Saturday, April 10, 2010

Books of Blood (Vol 1) by Clive Barker

Clive Barker's Books Of Blood have, since their publication between the years of 1984 - 1986, remained the hallmark of dark fantasy and horror fiction. Upon their publication, Barker was made an overnight success, prompting Stephen King to herald him as an "important, exciting, and enormously talented writer".

Much has changed since then, but the stories contained in these books remain legendary in horror not only as a part of important/must read fiction, but in some cases film as well.

To view the complete list of stories contained in Volume One, visit Barker's Official Website. The series is available as standalone volumes, and as a two-book omnibus. Tonight, I've decided to give you a run down of some of my favorites from Book One.

Book 1 - To miss any of the stories in this book in particular would be a sin. From the very first line of The Book of Blood, we - the reader - know we're being taken on a journey to some place special. It's really a very simple line: "The Dead have highways." But it is one of the most effective ones in the history of horror.
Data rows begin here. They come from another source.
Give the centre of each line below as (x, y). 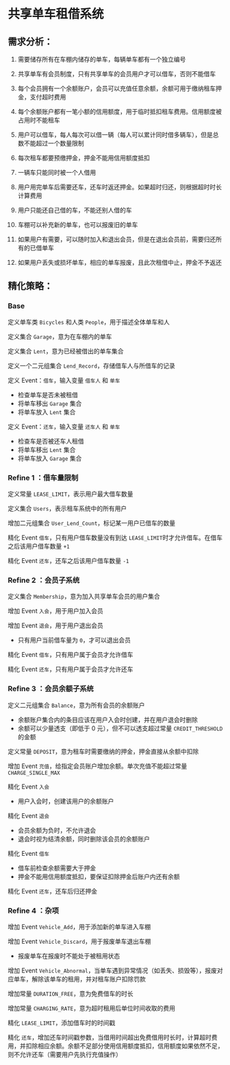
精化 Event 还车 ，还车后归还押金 (53, 891)
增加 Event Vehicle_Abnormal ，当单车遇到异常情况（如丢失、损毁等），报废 (113, 970)
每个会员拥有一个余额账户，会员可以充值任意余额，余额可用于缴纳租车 (117, 88)
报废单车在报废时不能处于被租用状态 (69, 956)
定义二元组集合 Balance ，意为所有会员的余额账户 (77, 705)
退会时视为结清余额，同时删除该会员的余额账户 (84, 839)
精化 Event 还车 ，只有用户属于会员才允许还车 (71, 669)
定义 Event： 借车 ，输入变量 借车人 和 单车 (64, 380)

The story then follows a psychic researcher, Mary Florescu, who has hired a fake medium named Simon McNeal to investigate a supposedly haunted house. At first, he pretends to see visions, but soon thereafter the dead do start to visit him and attack carving their stories, purportedly contained in the rest of the book, into his skin.

Many more successful stories came out of this first volume including The Midnight Meat Train - which was turned into a movie in 2008, The Yattering and Jack - which shows Barker's more deviously funny side, Pig Blood Blues, and Sex, Death and Starshine, but it's the last story that truly steals the show.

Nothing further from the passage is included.